*EXERCISE INSTRUCTIONS*. Report each line of the listing that carries the word "grey".

━━ DATA EXTRACT

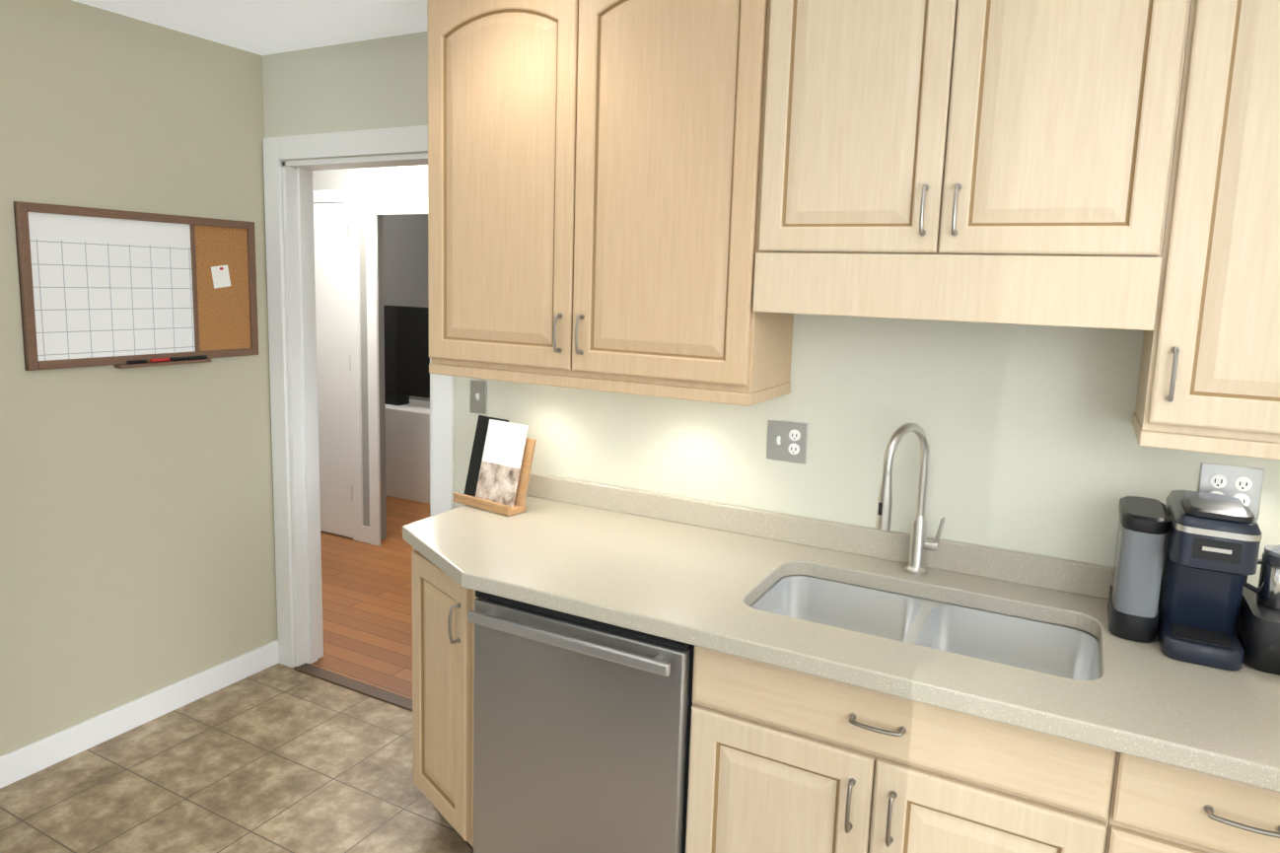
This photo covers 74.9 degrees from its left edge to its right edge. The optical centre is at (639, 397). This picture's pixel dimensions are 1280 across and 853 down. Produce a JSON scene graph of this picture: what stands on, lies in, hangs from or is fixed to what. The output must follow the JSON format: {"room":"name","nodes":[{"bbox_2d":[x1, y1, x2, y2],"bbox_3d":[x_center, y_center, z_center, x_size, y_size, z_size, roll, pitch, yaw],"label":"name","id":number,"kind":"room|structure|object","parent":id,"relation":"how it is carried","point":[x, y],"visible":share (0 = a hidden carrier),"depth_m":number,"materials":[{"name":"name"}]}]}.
{"room":"kitchen","nodes":[
{"label":"kitchen","id":0,"kind":"room"},
{"bbox_2d":[0,0,278,756],"bbox_3d":[-2.114,0.026,2.311,0.120,2.440,2.695,6,9,28],"label":"wall","id":1,"kind":"structure","parent":0,"point":[137,549],"depth_m":2.85,"materials":[{"name":"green paint"}]},
{"bbox_2d":[13,201,258,370],"bbox_3d":[-1.677,-0.372,2.886,0.040,0.522,0.810,6,9,28],"label":"memo board","id":2,"kind":"object","parent":1,"relation":"attached to","point":[120,289],"visible":1,"depth_m":2.82,"materials":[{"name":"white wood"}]},
{"bbox_2d":[0,639,278,788],"bbox_3d":[-2.090,1.191,2.439,0.014,0.100,2.454,6,9,28],"label":"baseboard","id":3,"kind":"structure","parent":1,"relation":"attached to","point":[20,763],"depth_m":2.94,"materials":[{"name":"white wood"}]},
{"bbox_2d":[0,662,473,852],"bbox_3d":[-0.634,1.426,1.614,3.631,0.050,2.575,6,9,28],"label":"floor","id":4,"kind":"structure","parent":0,"point":[278,757],"depth_m":2.66,"materials":[{"name":"beige tile"}]},
{"bbox_2d":[293,662,412,711],"bbox_3d":[-1.094,1.148,3.306,0.730,0.008,0.060,6,9,28],"label":"threshold","id":5,"kind":"object","parent":4,"relation":"on","point":[361,687],"depth_m":3.31,"materials":[{"name":"brown wood"}]},
{"bbox_2d":[411,546,476,851],"bbox_3d":[-0.434,0.841,2.538,0.370,0.868,0.641,6,9,28],"label":"base cabinet","id":6,"kind":"object","parent":4,"relation":"on","point":[443,637],"depth_m":2.28,"materials":[{"name":"beige wood"}]},
{"bbox_2d":[467,590,694,852],"bbox_3d":[-0.026,0.892,2.277,0.590,0.864,0.708,6,9,28],"label":"dishwasher","id":7,"kind":"object","parent":4,"relation":"on","point":[581,735],"visible":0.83,"depth_m":1.98,"materials":[{"name":"silver metal"}]},
{"bbox_2d":[1054,738,1279,852],"bbox_3d":[1.123,1.005,1.708,0.453,0.868,0.658,6,9,28],"label":"base cabinet","id":8,"kind":"object","parent":4,"relation":"on","point":[1111,802],"depth_m":1.43,"materials":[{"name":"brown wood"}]},
{"bbox_2d":[402,472,1279,792],"bbox_3d":[0.352,0.529,2.041,2.210,0.304,0.705,6,9,28],"label":"countertop","id":9,"kind":"structure","parent":8,"relation":"on","point":[1022,640],"depth_m":2.00,"materials":[{"name":"beige stone"}]},
{"bbox_2d":[453,415,536,515],"bbox_3d":[-0.445,0.205,2.660,0.250,0.271,0.169,7,10,36],"label":"cookbook stand","id":10,"kind":"object","parent":9,"relation":"on","point":[500,465],"visible":1,"depth_m":2.63,"materials":[{"name":"brown wood"}]},
{"bbox_2d":[875,422,944,574],"bbox_3d":[0.677,0.259,2.069,0.140,0.396,0.208,6,9,28],"label":"faucet","id":11,"kind":"object","parent":9,"relation":"on","point":[920,543],"visible":0.98,"depth_m":2.11,"materials":[{"name":"silver metal"}]},
{"bbox_2d":[1107,490,1279,675],"bbox_3d":[1.202,0.363,1.746,0.365,0.310,0.285,6,9,28],"label":"coffee maker","id":12,"kind":"object","parent":9,"relation":"on","point":[1186,562],"visible":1,"depth_m":1.71,"materials":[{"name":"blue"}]},
{"bbox_2d":[72,0,426,55],"bbox_3d":[-0.567,-1.361,3.563,6.200,0.060,6.640,6,9,28],"label":"ceiling","id":13,"kind":"structure","parent":0,"point":[263,27],"depth_m":2.73,"materials":[{"name":"white paint"}]},
{"bbox_2d":[309,496,430,699],"bbox_3d":[-0.037,0.973,5.031,6.200,0.049,4.065,6,9,28],"label":"floor","id":14,"kind":"structure","parent":0,"point":[367,611],"depth_m":4.15,"materials":[{"name":"brown wood"}]},
{"bbox_2d":[383,304,429,503],"bbox_3d":[-1.870,-0.002,6.368,1.250,1.400,0.450,6,9,28],"label":"tv stand","id":15,"kind":"object","parent":14,"relation":"on","point":[407,419],"visible":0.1,"depth_m":6.11,"materials":[{"name":"white paint"}]},
{"bbox_2d":[312,164,427,540],"bbox_3d":[-0.292,-0.194,4.316,6.200,2.440,0.120,6,9,28],"label":"wall","id":16,"kind":"structure","parent":0,"point":[402,182],"depth_m":4.93,"materials":[{"name":"grey paint"}]},
{"bbox_2d":[313,203,353,537],"bbox_3d":[-2.124,-0.172,5.189,0.855,2.027,0.083,6,9,28],"label":"hall door","id":17,"kind":"structure","parent":16,"relation":"in","point":[331,271],"depth_m":5.08,"materials":[{"name":"white wood"}]},
{"bbox_2d":[313,189,427,546],"bbox_3d":[-1.669,-0.163,4.984,2.000,2.110,0.016,6,9,28],"label":"trim","id":18,"kind":"structure","parent":16,"relation":"attached to","point":[371,534],"depth_m":4.94,"materials":[{"name":"white wood"}]},
{"bbox_2d":[382,213,429,401],"bbox_3d":[-2.786,-0.549,6.320,0.120,2.440,4.050,6,9,28],"label":"wall","id":19,"kind":"structure","parent":0,"point":[405,259],"depth_m":7.40,"materials":[{"name":"grey paint"}]},
{"bbox_2d":[261,31,1279,666],"bbox_3d":[0.094,0.056,2.595,3.511,2.440,0.120,6,9,28],"label":"wall","id":20,"kind":"structure","parent":0,"point":[1034,446],"depth_m":2.23,"materials":[{"name":"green paint"}]},
{"bbox_2d":[262,125,453,667],"bbox_3d":[-1.036,0.091,3.209,0.934,2.132,0.156,6,9,28],"label":"door frame","id":21,"kind":"structure","parent":20,"relation":"attached to","point":[294,277],"depth_m":3.30,"materials":[{"name":"white wood"}]},
{"bbox_2d":[470,379,487,414],"bbox_3d":[-0.556,-0.003,2.861,0.070,0.115,0.014,6,9,28],"label":"light switch","id":22,"kind":"object","parent":20,"relation":"attached to","point":[478,394],"visible":1,"depth_m":2.86,"materials":[{"name":"silver metal"}]},
{"bbox_2d":[426,0,801,402],"bbox_3d":[-0.097,-0.604,2.359,1.033,1.071,0.330,6,9,28],"label":"upper cabinet","id":23,"kind":"object","parent":20,"relation":"attached to","point":[695,199],"depth_m":2.18,"materials":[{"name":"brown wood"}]},
{"bbox_2d":[766,419,807,463],"bbox_3d":[0.412,0.122,2.354,0.116,0.115,0.014,6,9,28],"label":"outlet","id":24,"kind":"object","parent":20,"relation":"attached to","point":[787,441],"visible":1,"depth_m":2.35,"materials":[{"name":"silver metal"}]},
{"bbox_2d":[758,0,1200,276],"bbox_3d":[0.731,-0.682,1.903,0.833,0.741,0.330,6,9,28],"label":"upper cabinet","id":25,"kind":"object","parent":20,"relation":"attached to","point":[902,135],"depth_m":1.75,"materials":[{"name":"beige wood"}]},
{"bbox_2d":[1132,0,1279,453],"bbox_3d":[1.270,-0.462,1.639,0.400,1.071,0.330,6,9,28],"label":"upper cabinet","id":26,"kind":"object","parent":20,"relation":"attached to","point":[1210,367],"depth_m":1.57,"materials":[{"name":"beige wood"}]},
{"bbox_2d":[1198,462,1264,519],"bbox_3d":[1.323,0.209,1.877,0.116,0.115,0.008,6,9,28],"label":"outlet","id":27,"kind":"object","parent":20,"relation":"attached to","point":[1244,484],"visible":0.69,"depth_m":1.87,"materials":[{"name":"silver metal"}]}
]}

━━━━

*FINISHED EXERCISE*.
{"bbox_2d":[312,164,427,540],"bbox_3d":[-0.292,-0.194,4.316,6.200,2.440,0.120,6,9,28],"label":"wall","id":16,"kind":"structure","parent":0,"point":[402,182],"depth_m":4.93,"materials":[{"name":"grey paint"}]},
{"bbox_2d":[382,213,429,401],"bbox_3d":[-2.786,-0.549,6.320,0.120,2.440,4.050,6,9,28],"label":"wall","id":19,"kind":"structure","parent":0,"point":[405,259],"depth_m":7.40,"materials":[{"name":"grey paint"}]},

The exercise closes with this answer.